L'appel formé par [E] [S] sera donc déclaré recevable.
Sur le fond :
Il résulte des éléments du dossier que le 19 mai 2023 les fonctionnaires de police de [Localité 4] intervenaient pour des faits de dégradations commis par plusieurs individus au préjudice de [Localité 4] Habitat, [E] [S] était identifié comme étant l'un d'eux, il déclarait être domicilié à [Localité 4] et être sans profession, que toute sa famille était en Tunisie, qu'il était arrivé en France par l'Italie depuis deux semaines, qu'il n'avait aucun document d'identité car il les avait laissés 'au pays', qu'il n'avait fait aucune démarche en France pour régulariser sa situation, qu'il avait déjà fait l'objet d'une mesure d'éloignement. Une recherche effectuée sur instruction d ela préfecture du Var révélait que [E] [S] était inconnu sur la base de données des visas.
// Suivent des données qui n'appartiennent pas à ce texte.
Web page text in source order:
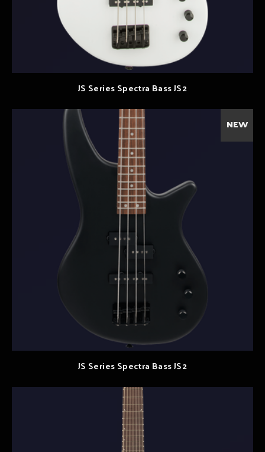
JS Series Spectra Bass JS2
NEW
JS Series Spectra Bass JS2
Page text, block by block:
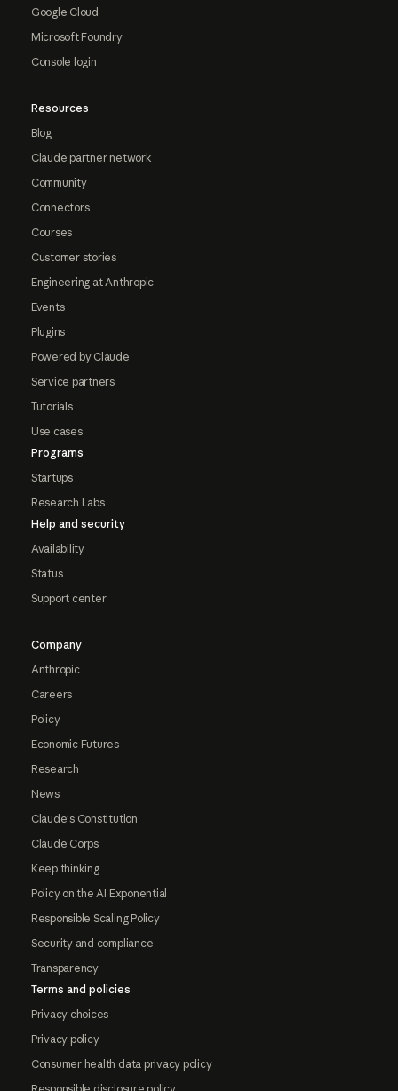
Google Cloud
Microsoft Foundry
Console login
Resources
Blog
Claude partner network
Community
Connectors
Courses
Customer stories
Engineering at Anthropic
Events
Plugins
Powered by Claude
Service partners
Tutorials
Use cases
Programs
Startups
Research Labs
Help and security
Availability
Status
Support center
Company
Anthropic
Careers
Policy
Economic Futures
Research
News
Claude's Constitution
Claude Corps
Keep thinking
Policy on the AI Exponential
Responsible Scaling Policy
Security and compliance
Transparency
Terms and policies
Privacy choices
Privacy policy
Consumer health data privacy policy

Une audition consulaire a été organisée le 14 juin 2023 par visioconférence, elle a été annulée et reportée au 21 juin 2023.
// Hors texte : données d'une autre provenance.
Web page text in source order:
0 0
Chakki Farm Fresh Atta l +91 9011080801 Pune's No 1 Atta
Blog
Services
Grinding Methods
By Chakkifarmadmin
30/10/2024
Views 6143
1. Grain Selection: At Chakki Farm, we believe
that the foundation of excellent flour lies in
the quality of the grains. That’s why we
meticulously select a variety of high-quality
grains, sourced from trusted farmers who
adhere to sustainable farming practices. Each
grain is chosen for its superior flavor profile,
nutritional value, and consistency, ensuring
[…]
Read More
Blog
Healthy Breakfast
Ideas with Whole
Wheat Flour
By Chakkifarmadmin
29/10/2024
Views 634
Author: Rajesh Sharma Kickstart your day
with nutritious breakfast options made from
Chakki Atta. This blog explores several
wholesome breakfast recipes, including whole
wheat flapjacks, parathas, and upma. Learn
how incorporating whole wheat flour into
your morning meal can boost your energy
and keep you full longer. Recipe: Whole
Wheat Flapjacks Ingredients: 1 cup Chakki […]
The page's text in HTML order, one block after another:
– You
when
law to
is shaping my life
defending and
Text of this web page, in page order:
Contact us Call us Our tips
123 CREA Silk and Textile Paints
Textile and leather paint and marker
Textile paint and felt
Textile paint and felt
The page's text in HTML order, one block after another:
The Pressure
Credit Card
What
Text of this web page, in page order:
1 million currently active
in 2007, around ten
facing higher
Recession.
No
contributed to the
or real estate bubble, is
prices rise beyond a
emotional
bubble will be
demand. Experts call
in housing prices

En conséquence et au vu de ces éléments pris dans leur ensemble, aucun élément ne permet de dire qu'il n'existe pas de perspectives raisonnables d'éloignement ls démarches étant toujours en cours et susceptibles d'aboutir, ainsi il y a lieu de considérer que les autorités préfectorales ont accompli les diligences nécessaires pour mettre à exécution la mesure.
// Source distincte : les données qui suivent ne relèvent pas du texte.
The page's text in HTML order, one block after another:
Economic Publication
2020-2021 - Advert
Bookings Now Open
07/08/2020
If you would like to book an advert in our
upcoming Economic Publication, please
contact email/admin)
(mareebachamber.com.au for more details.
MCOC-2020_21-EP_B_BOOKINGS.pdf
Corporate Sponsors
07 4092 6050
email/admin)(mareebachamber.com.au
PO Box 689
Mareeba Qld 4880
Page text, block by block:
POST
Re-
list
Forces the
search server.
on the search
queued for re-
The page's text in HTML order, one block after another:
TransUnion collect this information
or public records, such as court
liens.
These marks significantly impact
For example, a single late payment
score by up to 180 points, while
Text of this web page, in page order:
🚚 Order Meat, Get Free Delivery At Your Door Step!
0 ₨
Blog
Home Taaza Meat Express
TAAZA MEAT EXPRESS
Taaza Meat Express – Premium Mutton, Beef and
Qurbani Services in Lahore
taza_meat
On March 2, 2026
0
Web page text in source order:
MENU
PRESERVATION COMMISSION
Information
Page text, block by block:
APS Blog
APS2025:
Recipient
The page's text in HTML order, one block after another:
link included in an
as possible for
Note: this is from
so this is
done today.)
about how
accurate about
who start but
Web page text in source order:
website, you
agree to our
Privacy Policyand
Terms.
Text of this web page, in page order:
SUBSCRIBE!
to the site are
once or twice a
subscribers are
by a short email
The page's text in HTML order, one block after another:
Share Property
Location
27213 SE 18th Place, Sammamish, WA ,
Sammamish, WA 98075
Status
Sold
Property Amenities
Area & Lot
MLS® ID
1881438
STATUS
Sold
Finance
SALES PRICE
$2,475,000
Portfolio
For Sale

Il convient en conséquence de confirmer l'ordonnance déférée en toutes ses dispositions.
PAR CES MOTIFS
Statuant publiquement, en matière civile et en dernier ressort,
Vu l'article 66 de la constitution du 4 octobre 1958,
Vu les articles L.741-1, L.742-1 à L.743-9, R.741-3 et R.743-1 à R.743-19, L.743.21 du Code de l'entrée et du séjour des étrangers et du droit d'asile ;
DÉCLARONS recevable l'appel interjeté par Monsieur [E] [S] ;
CONFIRMONS l'ordonnance déférée en toutes ses dispositions ;
RAPPELONS que, conformément à l'article R.743-20 du Code de l'Entrée et du Séjour des Etrangers et du Droit d'Asile, les intéressés peuvent former un pourvoi en cassation par lettre recommandée avec accusé de réception dans les deux mois de la notification de la présente décision à la Cour de cassation [Adresse 1].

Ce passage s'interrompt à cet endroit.